Research & Papers

PRISM Model Reveals Hidden Goal Switching in Robots and Animals

New AI method deciphers when and why agents switch intentions mid-task

Deep Dive

Traditional inverse reinforcement learning (IRL) assumes a single stationary reward function, failing to capture goal switching within an episode. Recent multi-intention IRL methods segment trajectories but model intention transitions either as a memoryless Markov chain or through manual state augmentation with a fixed history window—both limited for complex, temporally dependent behaviors. The Probabilistic Recurrent Intention Switching Model (PRISM), proposed by Sheng, Zhu, and Boedecker, replaces these mechanisms with a lightweight recurrent network that dynamically maps the observation history to a per-step intention distribution. The authors prove that the resulting EM objective exactly decomposes into independent per-intention reward subproblems, each solvable in closed form, yielding an O(nK) E-step with no variational approximation.

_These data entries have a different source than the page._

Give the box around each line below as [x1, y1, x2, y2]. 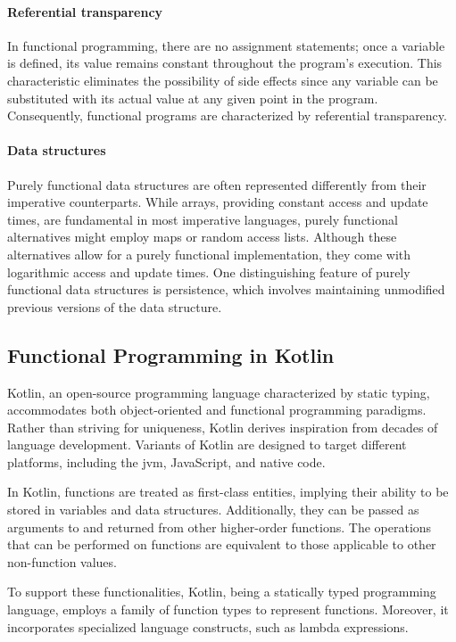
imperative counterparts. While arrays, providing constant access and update [7, 193, 428, 211]
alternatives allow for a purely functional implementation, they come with [7, 244, 411, 263]
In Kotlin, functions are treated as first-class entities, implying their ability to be [7, 482, 449, 501]
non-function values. [7, 552, 117, 571]
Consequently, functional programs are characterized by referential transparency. [7, 106, 447, 125]
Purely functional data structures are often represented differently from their [7, 175, 427, 193]
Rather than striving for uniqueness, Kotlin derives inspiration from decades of [7, 417, 438, 436]
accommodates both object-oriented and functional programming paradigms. [7, 400, 427, 419]

PRISM is evaluated on three distinct domains: a non-Markovian gridworld, a mouse labyrinth navigation task, and BridgeData V2 robotic manipulation—the first large-scale robotic application of multi-intention IRL. Across all settings, PRISM achieves the highest held-out log-likelihood while recovering nameable, temporally coherent intentions from completely unlabeled demonstrations. The results suggest that discrete goal switching is present in both biological and artificial agents, offering a principled framework for understanding and leveraging intention dynamics in autonomous systems, robotics, and neuroscience.

Key Points
  • PRISM uses a lightweight recurrent network to model intention transitions per step, overcoming limitations of memoryless Markov chains and fixed history windows.
  • Achieves O(nK) EM complexity with closed-form per-intention reward solutions, requiring no variational approximations.
  • Demonstrates state-of-the-art held-out log-likelihood across gridworld, mouse labyrinth, and BridgeData V2 robotic manipulation benchmarks.

Why It Matters

Unlocks a deeper understanding of goal-switching behaviors, improving robot learning from human demonstrations and advancing neuroscience models.